- Native to: Tanzania
- Ethnicity: Shambaa
- Native speakers: (660,000 cited 2001)
- Language family: Niger–Congo? Atlantic–CongoVolta-CongoBenue–CongoBantoidSouthern BantoidBantuNortheast BantuNortheast Coast BantuSeutaSambaa; ; ; ; ; ; ; ; ; ;

Language codes
- ISO 639-3: ksb
- Glottolog: sham1280
- Guthrie code: G.23

= Shambala language =

Bantu language spoken in Tanzania

Sambaa or Shambaa or Shambala is a Bantu language of Tanzania.

==Overview==
Sambaa, also Kisambaa, (ki)Shambaa, (ki)Shambala is spoken by the Shambaa in the Usambara mountains in the Lushoto District and Muheza District, Tanga Region, of northern Tanzania.

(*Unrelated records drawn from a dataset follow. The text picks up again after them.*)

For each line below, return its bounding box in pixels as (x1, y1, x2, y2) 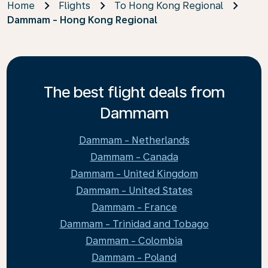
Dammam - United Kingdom (70, 168, 198, 179)
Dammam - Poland (92, 252, 176, 263)
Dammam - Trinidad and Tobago (59, 218, 209, 230)
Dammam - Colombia (86, 235, 182, 246)
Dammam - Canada (90, 151, 178, 163)
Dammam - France (91, 202, 177, 213)
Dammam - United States (75, 185, 193, 196)
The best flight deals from (43, 83, 225, 101)

Some dialectal variation exists between the language as spoken in the area around Lushoto and the areas around Mlalo and Mtae, possibly also between the Shambaa of the Western Usambara Mountains and the Eastern Usambara Mountains.

== Phonology ==

=== Vowels ===
Five vowels are noted as [i, ɛ, a, ɔ, u].

=== Consonants ===

|  |  | Labial | Alveolar | Palatal | Velar | Glottal |
| Plosive/ Affricate | voiceless | p | t | tʃ | k |  |
| voiced | b | d | ɟ | ɡ |  |
| vl. prenasal | ᵐ̥p | ⁿ̥t |  | ᵑ̊k |  |
| vd. prenasal | ᵐb | ⁿd | ᶮɟ | ᵑɡ |  |
| Fricative | voiceless | f | s | ʃ |  | h |
| voiced | v | z |  | ɣ |  |
| Nasal |  | m | n | ɲ | ŋ |  |
| Approximant |  | w | l | j |  |  |

The diacritics within prenasal voiceless plosives are devoiced as [ᵐ̥ ⁿ̥ ᵑ̊].